= Beginning of Section =

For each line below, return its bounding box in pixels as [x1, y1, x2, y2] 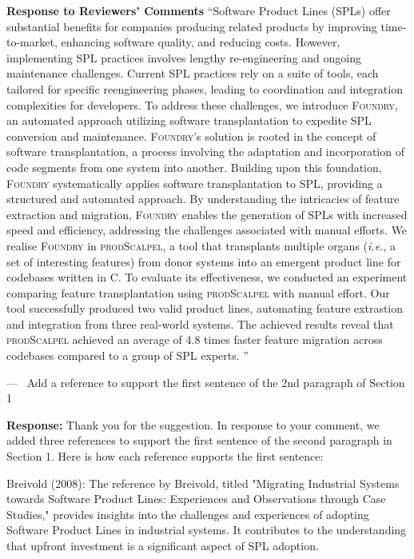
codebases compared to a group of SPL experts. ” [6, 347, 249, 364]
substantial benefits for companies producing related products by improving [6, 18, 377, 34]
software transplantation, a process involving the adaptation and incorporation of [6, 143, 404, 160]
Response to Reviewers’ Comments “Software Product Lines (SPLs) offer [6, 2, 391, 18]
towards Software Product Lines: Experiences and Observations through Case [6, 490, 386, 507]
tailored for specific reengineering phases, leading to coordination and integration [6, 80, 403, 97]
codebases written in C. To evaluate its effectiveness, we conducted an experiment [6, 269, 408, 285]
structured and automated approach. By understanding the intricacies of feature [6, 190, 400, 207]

= End of Section =
= Beginning of Section =

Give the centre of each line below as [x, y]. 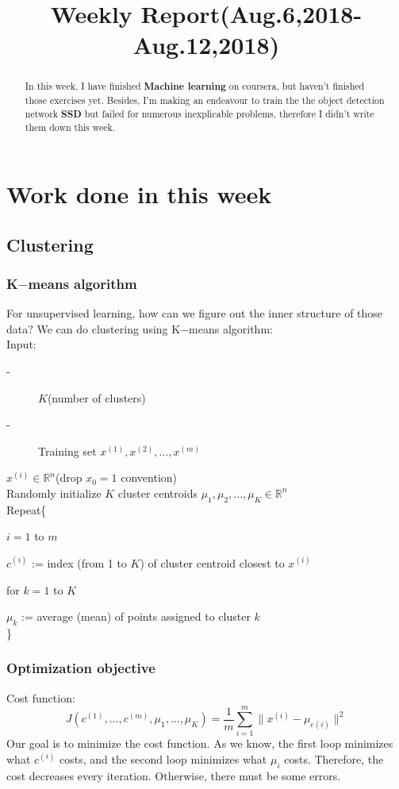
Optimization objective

= End of Section =

_To do_
Everything from the line with "Give the centre" down to the line with "Optimization objective" in the data above should be copied exactly, with both end lines kept and the pictures left out.

_Answer box_
Give the centre of each line below as [x, y]. 
Optimization objective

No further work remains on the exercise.